## Work required
This exercise calls for the data below to be retyped exactly, minus any images.

## Listed entries

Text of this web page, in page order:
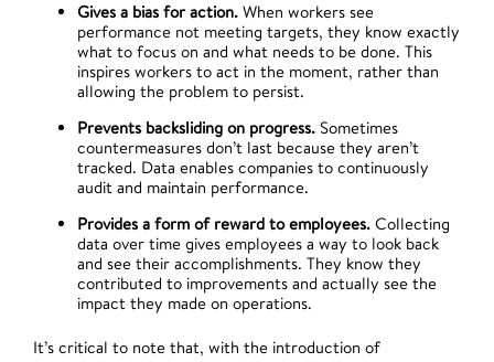
Gives a bias for action. When workers see
performance not meeting targets, they know exactly
what to focus on and what needs to be done. This
inspires workers to act in the moment, rather than
allowing the problem to persist.
Prevents backsliding on progress. Sometimes
countermeasures don’t last because they aren’t
tracked. Data enables companies to continuously
audit and maintain performance.
Provides a form of reward to employees. Collecting
data over time gives employees a way to look back
and see their accomplishments. They know they
contributed to improvements and actually see the
impact they made on operations.
It’s critical to note that, with the introduction of

## Answer to this exercise
Text of this web page, in page order:
Gives a bias for action. When workers see
performance not meeting targets, they know exactly
what to focus on and what needs to be done. This
inspires workers to act in the moment, rather than
allowing the problem to persist.
Prevents backsliding on progress. Sometimes
countermeasures don’t last because they aren’t
tracked. Data enables companies to continuously
audit and maintain performance.
Provides a form of reward to employees. Collecting
data over time gives employees a way to look back
and see their accomplishments. They know they
contributed to improvements and actually see the
impact they made on operations.
It’s critical to note that, with the introduction of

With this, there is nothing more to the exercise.